Another exhibition committed to this subject was »Tag ties and affective spies, a critical approach on the social media of our times« curated by Daphne Dragona at the National Museum of Contemporary Art, Athens. In her introduction she wonders »What happens when taxonomies and structures become social?« Among other things, another myth is debunked here, that of the so-called folksonomy; the fuzzy collective construction of taxonomies through »tags«. It is achieved, for example, through the raw abstract approach of JODI, in »Winning Information«, whose eponymous del.icio.us account comprises only single letter tags which form words and colourful combinations of lines.
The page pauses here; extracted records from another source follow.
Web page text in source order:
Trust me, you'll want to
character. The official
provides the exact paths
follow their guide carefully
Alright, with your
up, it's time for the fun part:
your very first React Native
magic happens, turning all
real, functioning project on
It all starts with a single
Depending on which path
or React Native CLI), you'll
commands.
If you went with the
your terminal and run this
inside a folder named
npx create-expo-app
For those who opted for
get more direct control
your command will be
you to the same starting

Or through the sophisticated online linguistic cartographies (referring to language as a game) visualized by Christophe Bruno’s »Dadameter«. Concise language is the way of defining online entities at large, but also the best and most strategic way to promote them in the floating ocean of content that is the internet. So tags, or the shrewd use of short language, control the online destinies of different entities, including human ones.

[b]The pervasiveness of social networks[/b]
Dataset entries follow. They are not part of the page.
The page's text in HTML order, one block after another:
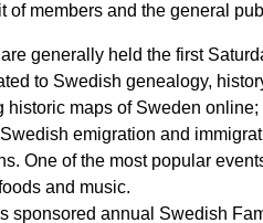
of members and the general
generally held the first
to Swedish genealogy,
historic maps of Sweden
emigration and
One of the most popular
and music.
sponsored annual Swedish

This leads back to the idea of continuous self-promotion. Is there a real commodification of relationships, as suggested by various social networks’ antagonists? Yes, for sure, even if it’s not pure commodification. It’s better defined as a bastardization of the beautiful and free spirit of human relationships, shamelessly mixing old friends, fresh self-promotion and the desperate need to build self-esteem in an overcrowded networked environment. This very instinctive social game is then mediated and dictated by different platform standards and rules. And the border of bastardizing and eventually commodifying personal relationships is easily crossed, inducing a mutual public »profiling« that has no end. The fragile digital identity is not only then scattered around the different identity-related entities, but also shaped around a production of elements that is both personally and randomly collectively generated. And herein lies the biggest potential: intertwining personal and public acts in an inextricable way, in order to build something that is no longer a »narrative« in a strict sense, but a new hybrid that embodies the definitive merging of real life and digital life, with no chance anymore of distinguishing between them. This should surely be a defining symbol of our quickly changing digital/real lives. But the game has only just begun.